NCVER NCVER _
Home Close Window
_
  _   Summary page   
_ Research  
_

Key messages

Schools, vocational education and training, and partnerships: Capacity-building in rural and regional communities

This report uses case studies from seven rural and regional areas to examine the impact of schools and vocational education and training (VET) on building community capacity.

  • Rural and regional communities use at least three different models to organise school-VET partnerships.
    • Regional communities may use: a regional cluster model based on collaboration and characterised by the central coordination of student needs and industry resources and/or a specialised program model that targets students with specific needs and/or has a particular industry focus.
    • Rural communities are more likely to use a whole-of-community model that attempts to engage many community members in a joint effort to respond to the broad range of students' needs.
  • The success of VET programs in these areas is dependent upon the capacity of a rural or regional school-VET partnership to: analyse and respond to identified community issues; harness community resilience (a 'can do' approach); connect the program with shared community values; and develop a shared purpose that includes a range of community representatives.

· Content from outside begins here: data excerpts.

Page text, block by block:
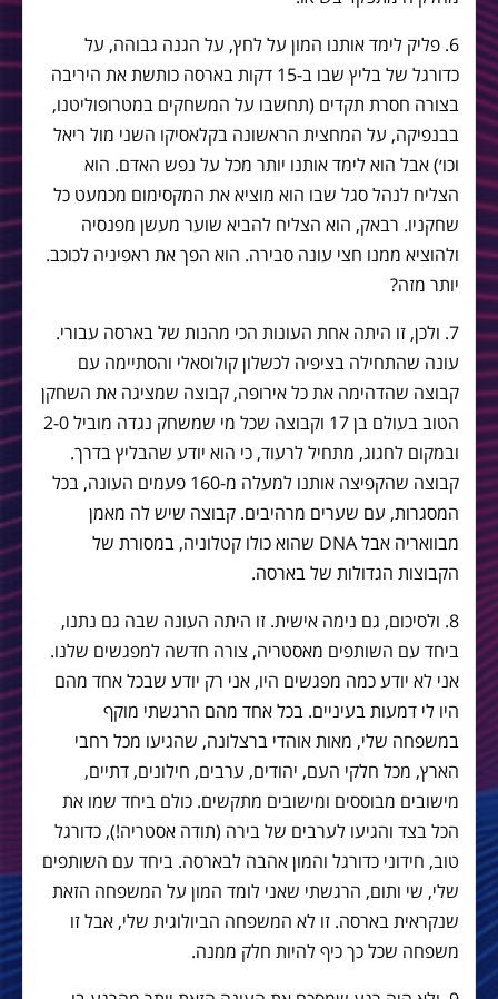
6. פליק לימד אותנו המון על לחץ, על הגנה גבוהה, על
כדורגל של בליץ שבו ב-15 דקות בארסה כותשת את היריבה
בצורה חסרת תקדים (תחשבו על המשחקים במטרופוליטנו,
בבנפיקה, על המחצית הראשונה בקלאסיקו השני מול ריאל
וכו׳) אבל הוא לימד אותנו יותר מכל על נפש האדם. הוא
הצליח לנהל סגל שבו הוא מוציא את המקסימום מכמעט כל
שחקניו. רבאק, הוא הצליח להביא שוער מעשן מפנסיה
ולהוציא ממנו חצי עונה סבירה. הוא הפך את ראפיניה לכוכב.
יותר מזה?
7. ולכן, זו היתה אחת העונות הכי מהנות של בארסה עבורי.
עונה שהתחילה בציפיה לכשלון קולוסאלי והסתיימה עם
קבוצה שהדהימה את כל אירופה, קבוצה שמציגה את השחקן
הטוב בעולם בן 17 וקבוצה שכל מי שמשחק נגדה מוביל 2-0
ובמקום לחגוג, מתחיל לרעוד, כי הוא יודע שהבליץ בדרך.
קבוצה שהקפיצה אותנו למעלה מ-160 פעמים העונה, בכל
המסגרות, עם שערים מרהיבים. קבוצה שיש לה מאמן
מבוואריה אבל DNA שהוא כולו קטלוניה, במסורת של
הקבוצות הגדולות של בארסה.
8. ולסיכום, גם נימה אישית. זו היתה העונה שבה גם נתנו,
ביחד עם השותפים מאסטריה, צורה חדשה למפגשים שלנו.
אני לא יודע כמה מפגשים היו, אני רק יודע שבכל אחד מהם
היו לי דמעות בעיניים. בכל אחד מהם הרגשתי מוקף
במשפחה שלי, מאות אוהדי ברצלונה, שהגיעו מכל רחבי
הארץ, מכל חלקי העם, יהודים, ערבים, חילונים, דתיים,
מישובים מבוססים ומישובים מתקשים. כולם ביחד שמו את
הכל בצד והגיעו לערבים של בירה (תודה אסטריה!), כדורגל
טוב, חידוני כדורגל והמון אהבה לבארסה. ביחד עם השותפים
שלי, שי ותום, הרגשתי שאני לומד המון על המשפחה הזאת
שנקראית בארסה. זו לא המשפחה הביולוגית שלי, אבל זו
משפחה שכל כך כיף להיות חלק ממנה.

  • School-VET partnerships can provide a positive way of keeping students engaged in school, as community work placement can refocus students' understandings of why they are at school.
  • School-VET partnerships can assist rural and regional communities to keep more young people in the community, preventing their moving to metropolitan or larger regional areas. This contributes to community capacity-building and viability and maintains or strengthens economic capital.

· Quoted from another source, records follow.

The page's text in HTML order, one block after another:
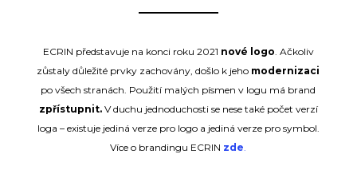
ECRIN představuje na konci roku 2021 nové logo. Ačkoliv
zůstaly důležité prvky zachovány, došlo k jeho modernizaci
po všech stranách. Použití malých písmen v logu má brand
zpřístupnit.V duchu jednoduchosti se nese také počet verzí
loga – existuje jediná verze pro logo a jediná verze pro symbol.
Více o brandingu ECRIN zde.
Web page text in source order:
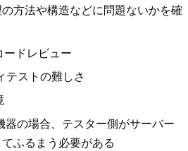
方法や構造などに問題ないかを確
ードレビュー
テストの難しさ
器の場合、テスター側がサーバー
ふるまう必要がある
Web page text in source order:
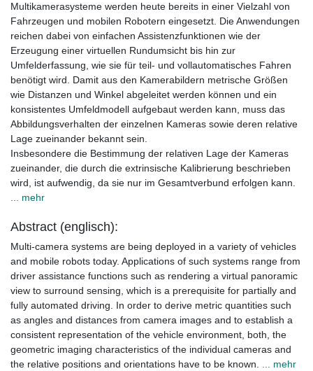
Multikamerasysteme werden heute bereits in einer Vielzahl von
Fahrzeugen und mobilen Robotern eingesetzt. Die Anwendungen
reichen dabei von einfachen Assistenzfunktionen wie der
Erzeugung einer virtuellen Rundumsicht bis hin zur
Umfelderfassung, wie sie für teil- und vollautomatisches Fahren
benötigt wird. Damit aus den Kamerabildern metrische Größen
wie Distanzen und Winkel abgeleitet werden können und ein
konsistentes Umfeldmodell aufgebaut werden kann, muss das
Abbildungsverhalten der einzelnen Kameras sowie deren relative
Lage zueinander bekannt sein.
Insbesondere die Bestimmung der relativen Lage der Kameras
zueinander, die durch die extrinsische Kalibrierung beschrieben
wird, ist aufwendig, da sie nur im Gesamtverbund erfolgen kann.
... mehr
Abstract (englisch):
Multi-camera systems are being deployed in a variety of vehicles
and mobile robots today. Applications of such systems range from
driver assistance functions such as rendering a virtual panoramic
view to surround sensing, which is a prerequisite for partially and
fully automated driving. In order to derive metric quantities such
as angles and distances from camera images and to establish a
consistent representation of the vehicle environment, both, the
geometric imaging characteristics of the individual cameras and
the relative positions and orientations have to be known.
... mehr

  • Where schools and/or their students have low credibility with local business, school-VET partnerships can be a pathway to the creation of stronger community relationships. Further, school-VET partnerships with a social justice agenda can provide work-related networks and connections for some of the most disadvantaged students in the school community. In both contexts the degree to which marginalised individuals or groups are included within the existing social capital in the community is increased, with a corresponding increase in social capital overall. Social capital refers to the network of relationships and skills which result from community and civic activities.

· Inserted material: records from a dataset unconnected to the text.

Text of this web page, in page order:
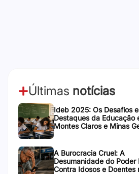
Últimas notícias
Ideb 2025: Os Desafios
Destaques da Educação
Montes Claros e Minas
A Burocracia Cruel: A
Desumanidade do Poder
Contra Idosos e Doentes
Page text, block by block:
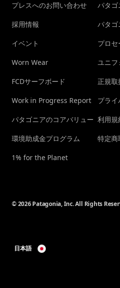
プレスへのお問い合わせ
採用情報
イベント
Worn Wear
FCDサーフボード
Work in Progress Report
パタゴニアのコアバリュー
環境助成金プログラム
1% for the Planet
パタゴ
パタゴ
プロ
ユニフ
正規取
プラ
利用規
特定商
© 2026 Patagonia, Inc. All Rights
日本語
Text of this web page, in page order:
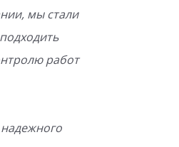
мы стали
работ
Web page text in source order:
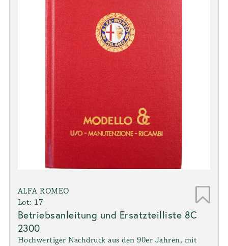
ALFA ROMEO
Lot: 17
Betriebsanleitung und Ersatzteilliste 8C
2300
Hochwertiger Nachdruck aus den 90er Jahren, mit

  • The capacity for young people to directly contribute to school-VET partnerships has not been fully explored in programs. Young people are usually passive rather than active participants in school-VET partnerships. Although most partnership decisions are made with the benefits for young people in mind, they usually occur on behalf of, rather than with, young people.
  • Providers of VET programs to small and isolated rural/remote communities must demonstrate flexibility in content, delivery and policies, in terms of class sizes and curriculum content, to ensure that the needs of young people have priority over administrative convenience.